Issue Date: April 7, 2022

Shirley Prudhomme

Holy Week is Almost Here...

It's definitely time to get out the Easter decorations. Lent is almost over, and Holy Week begins with Palm Sunday just a few days from now.

With all the miserable snow and cold we've been having, it's hard to believe it is really Spring, but the calendar says it is.

That said, so far this year we've only had a few days - maybe only a few hours - of weather that give us hope the Springtime we love is really getting near. Maybe tomorrow?

The first robins of the season were spotted in Marinette over a month ago, and those particular robins, in that particular tree, haven't been seen since. Hope they made it.

However, it is definitely Spring. On Saturday, April 2, the oldest the grandson got our family's first tick bite of the season. It was one of those miserable little Deer ticks that spread Lyme disease, are small as a grain of pepper and almost invisible until they bite in and leave their ugly mark.

He was bitten while he and his brother were stalking wild mushrooms in the woods around my home. They found - and picked - some of the black Wood Ear variety that they tell me are used in making Chinese Hot and Sour Soup. The Chef had plans to make something great from them, and he always comes through.

PALM SUNDAY PROPHECY

Some 500 years before Christ walked this Earth, the Old Testament prophet Zechariah wrote : "Rejoice greatly, Daughter Zion! Shout, Daughter Jerusalem! See, your king comes to you, righteous and victorious, lowly and riding on a donkey, on a colt, the foal of a donkey."

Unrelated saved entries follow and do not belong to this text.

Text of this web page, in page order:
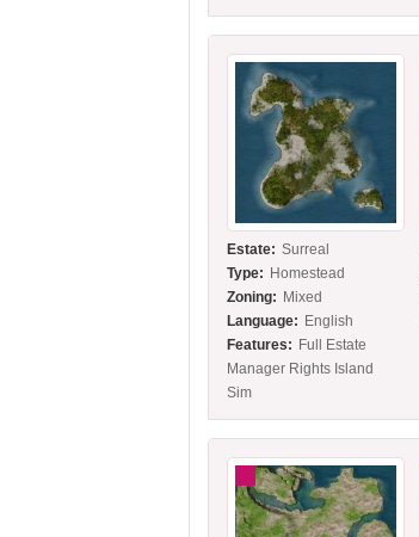
Estate: Surreal
Type: Homestead
Zoning: Mixed
Language: English
Features: Full Estate
Manager Rights Island
Sim
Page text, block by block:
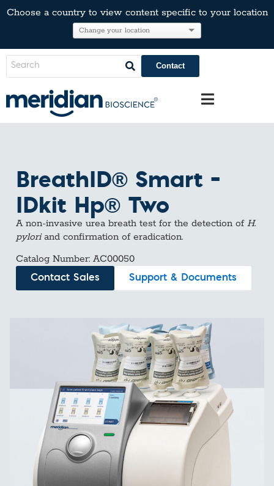
Choose a country to view content specific to your location
Contact
BreathID® Smart –
IDkit Hp® Two
A non-invasive urea breath test for the detection of H.
pyloriand confirmation of eradication.
Catalog Number: AC00050
Contact Sales Support & Documents
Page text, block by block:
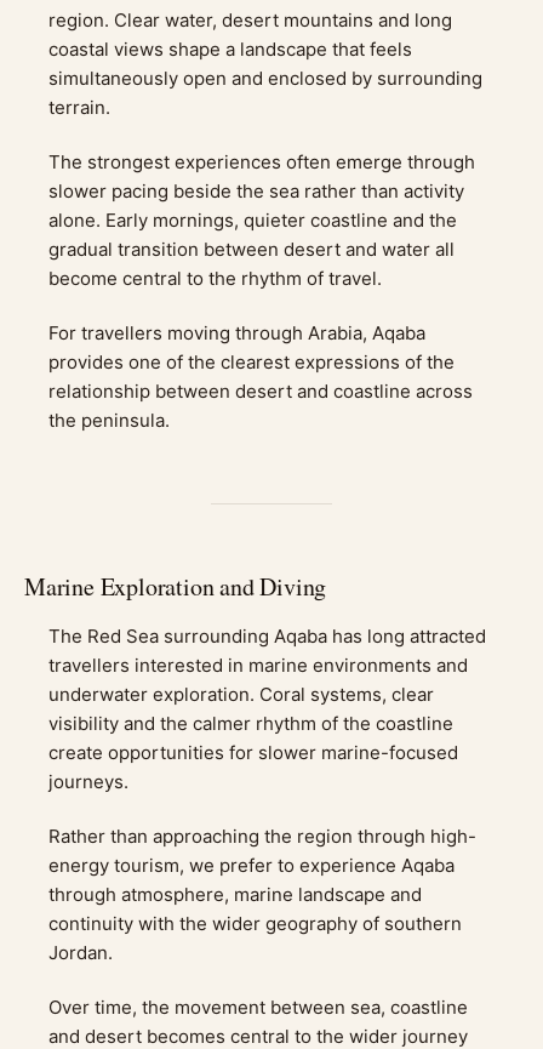
region. Clear water, desert mountains and long
coastal views shape a landscape that feels
simultaneously open and enclosed by surrounding
terrain.
The strongest experiences often emerge through
slower pacing beside the sea rather than activity
alone. Early mornings, quieter coastline and the
gradual transition between desert and water all
become central to the rhythm of travel.
For travellers moving through Arabia, Aqaba
provides one of the clearest expressions of the
relationship between desert and coastline across
the peninsula.
Marine Exploration and Diving
The Red Sea surrounding Aqaba has long attracted
travellers interested in marine environments and
underwater exploration. Coral systems, clear
visibility and the calmer rhythm of the coastline
create opportunities for slower marine-focused
journeys.
Rather than approaching the region through high-
energy tourism, we prefer to experience Aqaba
through atmosphere, marine landscape and
continuity with the wider geography of southern
Jordan.
Over time, the movement between sea, coastline
and desert becomes central to the wider journey

Approximately 500 years later, on what we now observe as Palm Sunday, a week before He was crucified for our sins, Jesus did come into Jerusalem as a king, riding on a donkey, and was greeted with joy and praise by the crowds that lined the streets, waving palm branches in His honor, exactly as described by Zechariah.

The Apostle John wrote: "The next day the great crowd that had come for the festival heard that Jesus was on his way to Jerusalem.

"They took palm branches and went out to meet him, shouting, "Hosanna!' "Blessed is he who comes in the name of the Lord!' "Blessed is the king of Israel!'

"Jesus found a young donkey and sat on it, as it is written: "Do not be afraid, Daughter Zion; see, your king is coming, seated on a donkey's colt.'

"At first his disciples did not understand all this. Only after Jesus was glorified did they realize that these things had been written about him and that these things had been done to Him.

"Now the crowd that was with Him when He called Lazarus from the tomb and raised him from the dead continued to spread the word.

"Many people, because they had heard that He had performed this sign, went out to meet him.

"So the Pharisees said to one another, "See, this is getting us nowhere. Look how the whole world has gone after him!'"

That realization was probably what led the jealous Pharisees to whip the crowed into a frenzy, and go to Pontius Pilate with their demands that Jesus be crucified. The result was Christ's death on the cross and then His glorious resurrection.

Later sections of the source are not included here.